AnalyticDB for MySQL supports two methods to access data in Lindorm wide tables: using Java Database Connectivity (JDBC) and using the Spark Datasource V2 interface. The differences between the two methods are as follows:

  • The JDBC method supports accessing only the default database in a Lindorm wide table.

  • The Spark Datasource V2 interface method supports accessing any database in a wide table.

  • The Lindorm team reports no significant difference in efficiency between the two methods because the Spark Datasource V2 interface also concatenates SQL statements at the underlying layer.

Access wide table data using JDBC

  1. Obtain the virtual private cloud (VPC) endpoint for LindormTable SQL. For more information, see View endpoints.

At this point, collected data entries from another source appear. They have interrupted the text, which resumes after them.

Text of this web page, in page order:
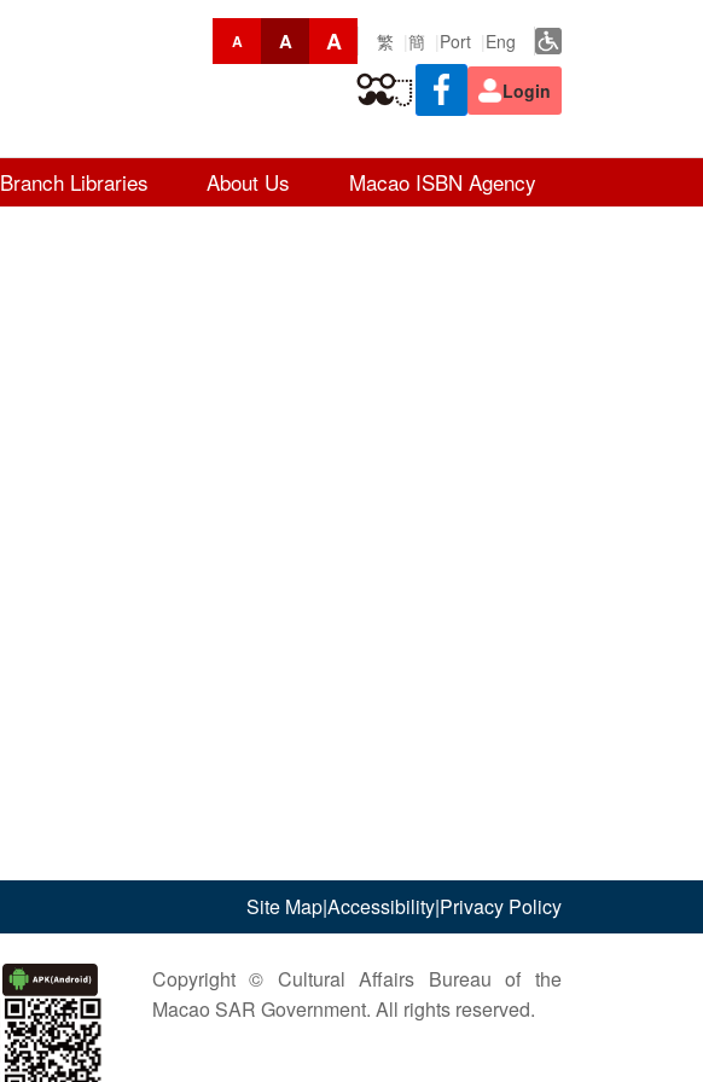
A A A 繁 簡 Port Eng
Login
Branch Libraries About Us Macao ISBN Agency
Site Map|Accessibility|Privacy Policy
Copyright © Cultural Affairs Bureau of the
Macao SAR Government. All rights reserved.
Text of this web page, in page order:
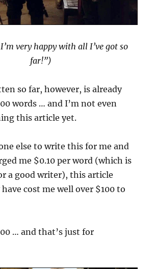
very happy with all I’ve got so
far!”)
so far, however, is already
words … and I’m not even
this article yet.
else to write this for me and
me $0.10 per word (which is
a good writer), this article
cost me well over $100 to
… and that’s just for
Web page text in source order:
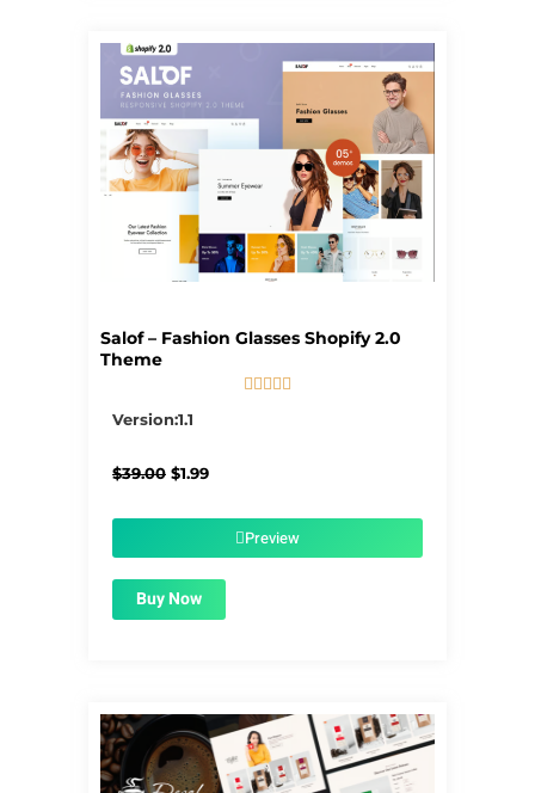
Salof – Fashion Glasses Shopify 2.0
Theme

Version:1.1
$39.00 Original
$1.99Current
$1.99.Preview
Buy Now
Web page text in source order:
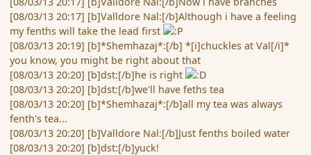
[08/03/13 20:17] [b]Valldore Nal:[/b]Although i have a feeling
my fenths will take the lead first
[08/03/13 20:19] [b]*Shemhazaj*:[/b] *[i]chuckles at Val[/i]*
you know, you might be right about that
[08/03/13 20:20] [b]dst:[/b]he is right
[08/03/13 20:20] [b]dst:[/b]we'll have feths tea
[08/03/13 20:20] [b]*Shemhazaj*:[/b]all my tea was always
fenth's tea...
[08/03/13 20:20] [b]Valldore Nal:[/b]Just fenths boiled water
[08/03/13 20:20] [b]dst:[/b]yuck!
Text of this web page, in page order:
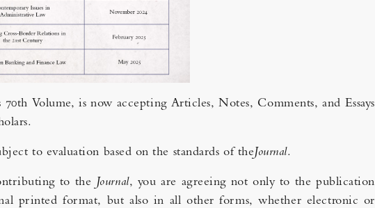
Volume, is now accepting Articles, Notes, Comments, and Essays
to evaluation based on the standards of theJournal.
to the Journal, you are agreeing not only to the publication
printed format, but also in all other forms, whether electronic or

  2. Download the Lindorm JDBC Driver dependency and upload the JAR package to OSS. For more information, see Upload a file.

    Note

    The version of lindorm-all-client must be 2.1.6.

  3. Log on to the AnalyticDB for MySQL console. In the upper-left corner of the console, select a region. In the left-side navigation pane, click Clusters. Find the cluster that you want to manage and click the cluster ID.

  4. In the navigation pane on the left, click Job Development > SQL Development.

  5. In the SQLConsole window, select the Spark engine and the job resource group.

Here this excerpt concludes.